### Work request
Everything in the data that follows has to be repeated verbatim.

- - - - -

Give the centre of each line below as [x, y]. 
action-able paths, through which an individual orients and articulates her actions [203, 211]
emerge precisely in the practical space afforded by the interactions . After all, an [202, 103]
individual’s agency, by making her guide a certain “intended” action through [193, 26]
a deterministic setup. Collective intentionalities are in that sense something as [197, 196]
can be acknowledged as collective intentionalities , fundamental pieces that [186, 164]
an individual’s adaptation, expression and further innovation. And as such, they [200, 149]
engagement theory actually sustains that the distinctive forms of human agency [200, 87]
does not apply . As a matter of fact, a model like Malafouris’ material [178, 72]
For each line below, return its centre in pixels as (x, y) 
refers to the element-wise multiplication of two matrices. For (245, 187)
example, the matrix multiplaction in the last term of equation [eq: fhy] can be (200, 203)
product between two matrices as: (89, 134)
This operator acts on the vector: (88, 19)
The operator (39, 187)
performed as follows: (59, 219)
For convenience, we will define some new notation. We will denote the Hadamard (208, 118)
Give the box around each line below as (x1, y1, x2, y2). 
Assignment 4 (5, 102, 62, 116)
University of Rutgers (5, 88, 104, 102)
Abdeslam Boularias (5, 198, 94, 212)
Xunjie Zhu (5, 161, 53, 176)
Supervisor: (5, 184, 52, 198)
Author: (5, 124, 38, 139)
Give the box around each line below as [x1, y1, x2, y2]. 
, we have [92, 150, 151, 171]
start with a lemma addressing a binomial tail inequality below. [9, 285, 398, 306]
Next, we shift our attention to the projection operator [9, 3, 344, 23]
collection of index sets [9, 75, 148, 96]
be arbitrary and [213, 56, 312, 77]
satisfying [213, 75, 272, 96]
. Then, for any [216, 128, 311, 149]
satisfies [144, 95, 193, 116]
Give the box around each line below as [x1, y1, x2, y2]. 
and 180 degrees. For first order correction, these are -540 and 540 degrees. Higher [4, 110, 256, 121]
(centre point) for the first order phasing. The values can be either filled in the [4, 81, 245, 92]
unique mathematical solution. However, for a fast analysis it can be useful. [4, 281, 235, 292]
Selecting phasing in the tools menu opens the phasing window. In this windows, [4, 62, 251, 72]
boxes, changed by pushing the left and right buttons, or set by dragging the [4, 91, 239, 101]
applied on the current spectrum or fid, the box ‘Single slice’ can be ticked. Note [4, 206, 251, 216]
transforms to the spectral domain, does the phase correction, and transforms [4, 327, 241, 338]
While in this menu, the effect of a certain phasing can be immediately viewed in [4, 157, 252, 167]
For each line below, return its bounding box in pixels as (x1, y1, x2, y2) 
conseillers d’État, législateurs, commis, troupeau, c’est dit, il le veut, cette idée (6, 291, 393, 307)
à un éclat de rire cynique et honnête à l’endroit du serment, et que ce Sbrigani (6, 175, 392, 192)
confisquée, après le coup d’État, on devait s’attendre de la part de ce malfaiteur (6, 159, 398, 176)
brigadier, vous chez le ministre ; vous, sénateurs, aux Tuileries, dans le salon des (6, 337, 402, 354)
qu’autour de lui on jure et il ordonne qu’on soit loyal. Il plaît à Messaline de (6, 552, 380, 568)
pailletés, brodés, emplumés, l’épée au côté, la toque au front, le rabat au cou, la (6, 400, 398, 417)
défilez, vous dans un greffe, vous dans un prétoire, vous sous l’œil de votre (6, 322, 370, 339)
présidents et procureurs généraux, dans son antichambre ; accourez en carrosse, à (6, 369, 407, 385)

- - - - -

### Answer for this exercise
Give the centre of each line below as [x, y]. 
action-able paths, through which an individual orients and articulates her actions [203, 211]
emerge precisely in the practical space afforded by the interactions . After all, an [202, 103]
individual’s agency, by making her guide a certain “intended” action through [193, 26]
a deterministic setup. Collective intentionalities are in that sense something as [197, 196]
can be acknowledged as collective intentionalities , fundamental pieces that [186, 164]
an individual’s adaptation, expression and further innovation. And as such, they [200, 149]
engagement theory actually sustains that the distinctive forms of human agency [200, 87]
does not apply . As a matter of fact, a model like Malafouris’ material [178, 72]
For each line below, return its centre in pixels as (x, y) 
refers to the element-wise multiplication of two matrices. For (245, 187)
example, the matrix multiplaction in the last term of equation [eq: fhy] can be (200, 203)
product between two matrices as: (89, 134)
This operator acts on the vector: (88, 19)
The operator (39, 187)
performed as follows: (59, 219)
For convenience, we will define some new notation. We will denote the Hadamard (208, 118)
Give the box around each line below as (x1, y1, x2, y2). 
Assignment 4 (5, 102, 62, 116)
University of Rutgers (5, 88, 104, 102)
Abdeslam Boularias (5, 198, 94, 212)
Xunjie Zhu (5, 161, 53, 176)
Supervisor: (5, 184, 52, 198)
Author: (5, 124, 38, 139)
Give the box around each line below as [x1, y1, x2, y2]. 
, we have [92, 150, 151, 171]
start with a lemma addressing a binomial tail inequality below. [9, 285, 398, 306]
Next, we shift our attention to the projection operator [9, 3, 344, 23]
collection of index sets [9, 75, 148, 96]
be arbitrary and [213, 56, 312, 77]
satisfying [213, 75, 272, 96]
. Then, for any [216, 128, 311, 149]
satisfies [144, 95, 193, 116]
Give the box around each line below as [x1, y1, x2, y2]. 
and 180 degrees. For first order correction, these are -540 and 540 degrees. Higher [4, 110, 256, 121]
(centre point) for the first order phasing. The values can be either filled in the [4, 81, 245, 92]
unique mathematical solution. However, for a fast analysis it can be useful. [4, 281, 235, 292]
Selecting phasing in the tools menu opens the phasing window. In this windows, [4, 62, 251, 72]
boxes, changed by pushing the left and right buttons, or set by dragging the [4, 91, 239, 101]
applied on the current spectrum or fid, the box ‘Single slice’ can be ticked. Note [4, 206, 251, 216]
transforms to the spectral domain, does the phase correction, and transforms [4, 327, 241, 338]
While in this menu, the effect of a certain phasing can be immediately viewed in [4, 157, 252, 167]
For each line below, return its bounding box in pixels as (x1, y1, x2, y2) 
conseillers d’État, législateurs, commis, troupeau, c’est dit, il le veut, cette idée (6, 291, 393, 307)
à un éclat de rire cynique et honnête à l’endroit du serment, et que ce Sbrigani (6, 175, 392, 192)
confisquée, après le coup d’État, on devait s’attendre de la part de ce malfaiteur (6, 159, 398, 176)
brigadier, vous chez le ministre ; vous, sénateurs, aux Tuileries, dans le salon des (6, 337, 402, 354)
qu’autour de lui on jure et il ordonne qu’on soit loyal. Il plaît à Messaline de (6, 552, 380, 568)
pailletés, brodés, emplumés, l’épée au côté, la toque au front, le rabat au cou, la (6, 400, 398, 417)
défilez, vous dans un greffe, vous dans un prétoire, vous sous l’œil de votre (6, 322, 370, 339)
présidents et procureurs généraux, dans son antichambre ; accourez en carrosse, à (6, 369, 407, 385)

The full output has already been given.